> TASK DIRECTIONS
Go through the entries below and copy each line containing the word "directories".

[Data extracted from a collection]
===

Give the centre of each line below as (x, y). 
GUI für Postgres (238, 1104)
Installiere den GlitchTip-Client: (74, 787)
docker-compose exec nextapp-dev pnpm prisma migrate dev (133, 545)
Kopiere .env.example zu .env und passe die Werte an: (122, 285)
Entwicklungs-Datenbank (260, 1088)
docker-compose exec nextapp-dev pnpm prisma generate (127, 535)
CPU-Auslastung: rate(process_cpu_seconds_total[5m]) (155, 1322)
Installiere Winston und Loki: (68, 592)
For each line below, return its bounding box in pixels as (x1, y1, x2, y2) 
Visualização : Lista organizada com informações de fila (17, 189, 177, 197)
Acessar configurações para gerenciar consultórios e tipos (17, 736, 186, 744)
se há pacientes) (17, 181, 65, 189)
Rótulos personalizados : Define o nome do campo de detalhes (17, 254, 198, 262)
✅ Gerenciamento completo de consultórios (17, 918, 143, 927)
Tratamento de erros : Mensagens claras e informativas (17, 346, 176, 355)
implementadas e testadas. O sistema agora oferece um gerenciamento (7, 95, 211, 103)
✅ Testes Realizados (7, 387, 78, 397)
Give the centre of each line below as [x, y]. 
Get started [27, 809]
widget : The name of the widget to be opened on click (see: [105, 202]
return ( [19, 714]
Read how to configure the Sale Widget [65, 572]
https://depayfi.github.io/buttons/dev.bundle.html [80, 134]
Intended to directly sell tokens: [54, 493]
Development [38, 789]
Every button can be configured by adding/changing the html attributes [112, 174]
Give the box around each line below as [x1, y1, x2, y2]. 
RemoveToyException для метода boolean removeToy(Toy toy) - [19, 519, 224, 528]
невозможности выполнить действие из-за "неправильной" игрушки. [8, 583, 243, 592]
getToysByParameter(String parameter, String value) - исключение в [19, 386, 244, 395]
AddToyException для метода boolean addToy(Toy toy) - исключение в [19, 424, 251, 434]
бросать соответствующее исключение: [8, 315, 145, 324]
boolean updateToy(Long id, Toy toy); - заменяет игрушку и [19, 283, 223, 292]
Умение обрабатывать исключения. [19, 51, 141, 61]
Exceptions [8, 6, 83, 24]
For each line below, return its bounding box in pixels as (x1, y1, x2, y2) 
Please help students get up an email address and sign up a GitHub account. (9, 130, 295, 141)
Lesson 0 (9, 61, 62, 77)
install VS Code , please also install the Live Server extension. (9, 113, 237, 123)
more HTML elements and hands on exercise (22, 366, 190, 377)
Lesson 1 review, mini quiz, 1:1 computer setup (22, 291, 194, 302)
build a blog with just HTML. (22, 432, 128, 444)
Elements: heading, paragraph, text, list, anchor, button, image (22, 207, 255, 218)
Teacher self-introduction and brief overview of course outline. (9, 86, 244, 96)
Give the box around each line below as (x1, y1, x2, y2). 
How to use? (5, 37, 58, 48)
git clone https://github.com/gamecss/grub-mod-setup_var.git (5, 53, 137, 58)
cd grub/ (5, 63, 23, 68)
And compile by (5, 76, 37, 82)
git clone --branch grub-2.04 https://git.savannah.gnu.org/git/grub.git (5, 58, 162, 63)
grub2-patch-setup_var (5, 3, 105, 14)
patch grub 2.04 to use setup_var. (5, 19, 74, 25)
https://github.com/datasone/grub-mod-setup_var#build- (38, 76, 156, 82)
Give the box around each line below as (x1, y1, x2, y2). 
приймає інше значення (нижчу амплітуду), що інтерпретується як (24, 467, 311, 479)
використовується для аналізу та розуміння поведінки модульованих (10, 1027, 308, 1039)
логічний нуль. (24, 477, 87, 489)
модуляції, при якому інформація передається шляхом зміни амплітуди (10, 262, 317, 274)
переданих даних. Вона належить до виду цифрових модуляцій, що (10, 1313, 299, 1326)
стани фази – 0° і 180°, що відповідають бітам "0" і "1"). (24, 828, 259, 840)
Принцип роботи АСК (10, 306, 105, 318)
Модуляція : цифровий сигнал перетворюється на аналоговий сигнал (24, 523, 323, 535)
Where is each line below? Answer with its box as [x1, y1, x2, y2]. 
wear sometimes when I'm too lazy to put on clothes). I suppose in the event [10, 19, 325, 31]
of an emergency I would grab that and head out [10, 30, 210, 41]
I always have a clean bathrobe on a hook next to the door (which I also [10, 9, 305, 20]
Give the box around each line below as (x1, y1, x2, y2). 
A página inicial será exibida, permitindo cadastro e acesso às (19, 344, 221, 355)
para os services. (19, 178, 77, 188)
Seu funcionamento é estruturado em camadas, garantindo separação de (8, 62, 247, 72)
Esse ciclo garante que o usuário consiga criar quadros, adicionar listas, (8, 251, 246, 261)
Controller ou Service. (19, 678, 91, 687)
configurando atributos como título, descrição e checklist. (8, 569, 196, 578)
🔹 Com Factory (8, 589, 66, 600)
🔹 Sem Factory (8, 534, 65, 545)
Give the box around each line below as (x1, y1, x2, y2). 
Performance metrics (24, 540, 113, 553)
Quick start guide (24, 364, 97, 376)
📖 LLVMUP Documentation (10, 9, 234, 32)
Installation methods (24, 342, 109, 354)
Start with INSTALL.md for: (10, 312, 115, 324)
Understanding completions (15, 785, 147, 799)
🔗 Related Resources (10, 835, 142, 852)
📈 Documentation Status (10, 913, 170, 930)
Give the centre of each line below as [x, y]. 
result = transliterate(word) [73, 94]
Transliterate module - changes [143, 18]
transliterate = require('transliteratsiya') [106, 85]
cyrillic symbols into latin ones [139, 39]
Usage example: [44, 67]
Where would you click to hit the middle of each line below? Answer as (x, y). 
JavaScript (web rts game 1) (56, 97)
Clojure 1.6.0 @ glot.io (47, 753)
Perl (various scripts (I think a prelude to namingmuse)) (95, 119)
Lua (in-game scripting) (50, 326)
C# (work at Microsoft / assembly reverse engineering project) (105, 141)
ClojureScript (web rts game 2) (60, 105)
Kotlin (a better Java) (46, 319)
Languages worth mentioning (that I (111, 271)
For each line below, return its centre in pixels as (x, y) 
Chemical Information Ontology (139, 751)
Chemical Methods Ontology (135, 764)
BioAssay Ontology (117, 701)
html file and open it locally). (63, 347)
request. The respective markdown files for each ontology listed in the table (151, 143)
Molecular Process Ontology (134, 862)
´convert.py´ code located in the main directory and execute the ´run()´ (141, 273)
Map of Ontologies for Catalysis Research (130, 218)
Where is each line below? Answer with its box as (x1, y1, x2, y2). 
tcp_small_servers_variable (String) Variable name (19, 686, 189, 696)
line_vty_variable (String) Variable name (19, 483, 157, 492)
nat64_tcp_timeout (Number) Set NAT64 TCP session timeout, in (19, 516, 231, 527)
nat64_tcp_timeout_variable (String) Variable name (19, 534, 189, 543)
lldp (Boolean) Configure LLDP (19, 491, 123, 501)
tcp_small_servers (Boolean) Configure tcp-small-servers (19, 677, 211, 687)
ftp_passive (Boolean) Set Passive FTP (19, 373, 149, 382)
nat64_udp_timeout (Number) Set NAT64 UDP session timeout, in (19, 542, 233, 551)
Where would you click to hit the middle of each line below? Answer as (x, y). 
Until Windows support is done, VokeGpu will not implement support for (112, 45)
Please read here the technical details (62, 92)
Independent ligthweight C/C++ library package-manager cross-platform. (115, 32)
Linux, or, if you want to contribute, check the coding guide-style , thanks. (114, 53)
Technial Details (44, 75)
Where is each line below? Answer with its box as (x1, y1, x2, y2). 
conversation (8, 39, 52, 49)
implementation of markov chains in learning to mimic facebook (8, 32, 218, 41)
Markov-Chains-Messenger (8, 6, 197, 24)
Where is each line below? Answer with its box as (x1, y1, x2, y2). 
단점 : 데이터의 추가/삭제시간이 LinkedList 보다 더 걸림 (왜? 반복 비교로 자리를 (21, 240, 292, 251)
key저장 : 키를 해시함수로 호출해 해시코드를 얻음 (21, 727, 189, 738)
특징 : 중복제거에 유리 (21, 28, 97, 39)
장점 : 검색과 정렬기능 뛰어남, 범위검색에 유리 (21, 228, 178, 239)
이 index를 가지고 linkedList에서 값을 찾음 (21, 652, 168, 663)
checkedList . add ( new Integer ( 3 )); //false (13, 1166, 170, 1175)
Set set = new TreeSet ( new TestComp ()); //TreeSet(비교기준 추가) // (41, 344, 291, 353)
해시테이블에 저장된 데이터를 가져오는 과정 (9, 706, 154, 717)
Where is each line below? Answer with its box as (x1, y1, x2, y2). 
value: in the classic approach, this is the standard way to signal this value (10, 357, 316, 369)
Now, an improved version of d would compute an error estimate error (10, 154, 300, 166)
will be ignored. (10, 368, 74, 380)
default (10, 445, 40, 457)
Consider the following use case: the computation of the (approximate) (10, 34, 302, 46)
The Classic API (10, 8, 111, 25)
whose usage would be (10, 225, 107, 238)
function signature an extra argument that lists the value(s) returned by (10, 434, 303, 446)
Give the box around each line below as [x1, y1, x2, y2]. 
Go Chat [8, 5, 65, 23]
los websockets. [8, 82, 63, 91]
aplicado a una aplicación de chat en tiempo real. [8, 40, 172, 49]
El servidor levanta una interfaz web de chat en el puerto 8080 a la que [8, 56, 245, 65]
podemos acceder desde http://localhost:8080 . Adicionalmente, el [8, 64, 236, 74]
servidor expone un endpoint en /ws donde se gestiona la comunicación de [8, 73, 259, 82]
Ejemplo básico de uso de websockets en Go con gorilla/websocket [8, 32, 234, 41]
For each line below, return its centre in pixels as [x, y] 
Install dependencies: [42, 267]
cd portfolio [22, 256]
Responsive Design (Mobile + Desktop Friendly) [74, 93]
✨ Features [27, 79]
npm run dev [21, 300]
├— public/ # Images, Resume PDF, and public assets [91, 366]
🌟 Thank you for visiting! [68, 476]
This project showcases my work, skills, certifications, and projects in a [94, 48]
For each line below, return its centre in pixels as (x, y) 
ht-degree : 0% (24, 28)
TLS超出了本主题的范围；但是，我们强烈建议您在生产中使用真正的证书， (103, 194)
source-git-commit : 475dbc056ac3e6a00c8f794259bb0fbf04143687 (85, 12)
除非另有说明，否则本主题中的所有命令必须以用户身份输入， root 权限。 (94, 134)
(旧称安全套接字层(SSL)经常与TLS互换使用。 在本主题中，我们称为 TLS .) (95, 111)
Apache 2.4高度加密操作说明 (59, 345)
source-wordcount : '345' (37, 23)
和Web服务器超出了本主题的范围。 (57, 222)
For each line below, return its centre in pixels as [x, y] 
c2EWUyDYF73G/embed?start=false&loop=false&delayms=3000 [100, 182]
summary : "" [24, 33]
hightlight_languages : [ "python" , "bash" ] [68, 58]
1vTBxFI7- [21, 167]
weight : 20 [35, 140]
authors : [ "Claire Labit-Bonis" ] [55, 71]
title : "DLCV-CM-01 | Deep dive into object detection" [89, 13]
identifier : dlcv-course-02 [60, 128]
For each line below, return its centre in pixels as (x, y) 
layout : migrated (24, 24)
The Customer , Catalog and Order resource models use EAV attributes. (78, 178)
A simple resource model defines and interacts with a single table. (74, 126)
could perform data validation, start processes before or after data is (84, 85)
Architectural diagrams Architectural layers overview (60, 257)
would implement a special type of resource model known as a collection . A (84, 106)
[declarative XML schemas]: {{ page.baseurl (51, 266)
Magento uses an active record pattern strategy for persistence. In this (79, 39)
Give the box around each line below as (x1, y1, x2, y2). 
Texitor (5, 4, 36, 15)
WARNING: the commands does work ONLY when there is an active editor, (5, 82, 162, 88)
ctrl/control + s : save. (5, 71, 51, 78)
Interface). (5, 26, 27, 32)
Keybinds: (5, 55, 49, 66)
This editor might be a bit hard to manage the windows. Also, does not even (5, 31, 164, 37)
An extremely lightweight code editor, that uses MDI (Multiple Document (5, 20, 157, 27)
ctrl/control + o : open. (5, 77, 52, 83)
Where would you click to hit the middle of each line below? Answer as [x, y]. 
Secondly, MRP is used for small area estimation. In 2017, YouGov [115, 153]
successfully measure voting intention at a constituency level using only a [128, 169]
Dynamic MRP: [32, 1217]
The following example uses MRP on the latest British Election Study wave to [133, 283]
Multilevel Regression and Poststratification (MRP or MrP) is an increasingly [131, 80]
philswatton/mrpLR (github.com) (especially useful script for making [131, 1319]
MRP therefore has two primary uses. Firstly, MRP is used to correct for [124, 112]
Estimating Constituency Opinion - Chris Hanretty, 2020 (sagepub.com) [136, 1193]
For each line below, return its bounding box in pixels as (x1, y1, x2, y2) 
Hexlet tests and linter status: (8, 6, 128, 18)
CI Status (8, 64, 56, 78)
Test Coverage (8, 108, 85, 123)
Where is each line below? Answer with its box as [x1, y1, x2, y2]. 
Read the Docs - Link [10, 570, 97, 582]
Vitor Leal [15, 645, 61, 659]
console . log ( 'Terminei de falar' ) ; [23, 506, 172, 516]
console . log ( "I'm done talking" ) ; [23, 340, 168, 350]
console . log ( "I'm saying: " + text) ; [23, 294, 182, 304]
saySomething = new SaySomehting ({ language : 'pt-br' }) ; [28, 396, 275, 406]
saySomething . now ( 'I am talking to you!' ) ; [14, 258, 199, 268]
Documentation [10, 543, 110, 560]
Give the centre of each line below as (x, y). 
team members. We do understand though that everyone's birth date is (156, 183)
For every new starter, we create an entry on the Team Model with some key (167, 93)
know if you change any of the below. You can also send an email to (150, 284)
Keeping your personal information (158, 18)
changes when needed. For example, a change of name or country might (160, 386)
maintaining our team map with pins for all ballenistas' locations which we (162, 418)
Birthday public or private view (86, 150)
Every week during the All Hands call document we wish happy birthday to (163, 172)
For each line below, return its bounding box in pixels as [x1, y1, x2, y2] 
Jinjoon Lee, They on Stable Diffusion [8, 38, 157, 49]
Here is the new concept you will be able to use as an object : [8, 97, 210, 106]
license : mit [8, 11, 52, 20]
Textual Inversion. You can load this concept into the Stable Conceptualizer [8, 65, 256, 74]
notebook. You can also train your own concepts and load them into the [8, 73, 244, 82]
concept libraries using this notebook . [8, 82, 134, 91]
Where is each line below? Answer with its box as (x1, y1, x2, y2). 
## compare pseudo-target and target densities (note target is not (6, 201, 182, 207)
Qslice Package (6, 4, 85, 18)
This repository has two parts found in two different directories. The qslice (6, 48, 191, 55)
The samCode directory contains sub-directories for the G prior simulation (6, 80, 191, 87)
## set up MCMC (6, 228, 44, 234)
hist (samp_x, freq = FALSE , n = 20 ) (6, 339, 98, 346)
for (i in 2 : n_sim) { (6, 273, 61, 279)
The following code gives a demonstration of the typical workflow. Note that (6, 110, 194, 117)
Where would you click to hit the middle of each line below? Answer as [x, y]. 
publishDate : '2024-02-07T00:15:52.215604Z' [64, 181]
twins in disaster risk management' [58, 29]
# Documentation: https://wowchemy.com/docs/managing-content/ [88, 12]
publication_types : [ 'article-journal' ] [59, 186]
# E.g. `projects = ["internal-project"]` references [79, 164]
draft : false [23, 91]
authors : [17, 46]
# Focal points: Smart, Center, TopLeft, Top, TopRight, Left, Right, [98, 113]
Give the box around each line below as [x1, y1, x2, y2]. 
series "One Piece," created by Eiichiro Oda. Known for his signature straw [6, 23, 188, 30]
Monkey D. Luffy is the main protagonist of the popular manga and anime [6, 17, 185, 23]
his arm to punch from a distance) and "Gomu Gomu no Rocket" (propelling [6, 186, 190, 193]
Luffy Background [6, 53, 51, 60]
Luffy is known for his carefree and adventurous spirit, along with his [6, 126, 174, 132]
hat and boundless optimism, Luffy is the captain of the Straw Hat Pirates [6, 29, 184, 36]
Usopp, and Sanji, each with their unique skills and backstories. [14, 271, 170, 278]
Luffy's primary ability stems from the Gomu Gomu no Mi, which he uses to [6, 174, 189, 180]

===

> TASK ANSWER
This repository has two parts found in two different directories. The qslice (6, 48, 191, 55)
The samCode directory contains sub-directories for the G prior simulation (6, 80, 191, 87)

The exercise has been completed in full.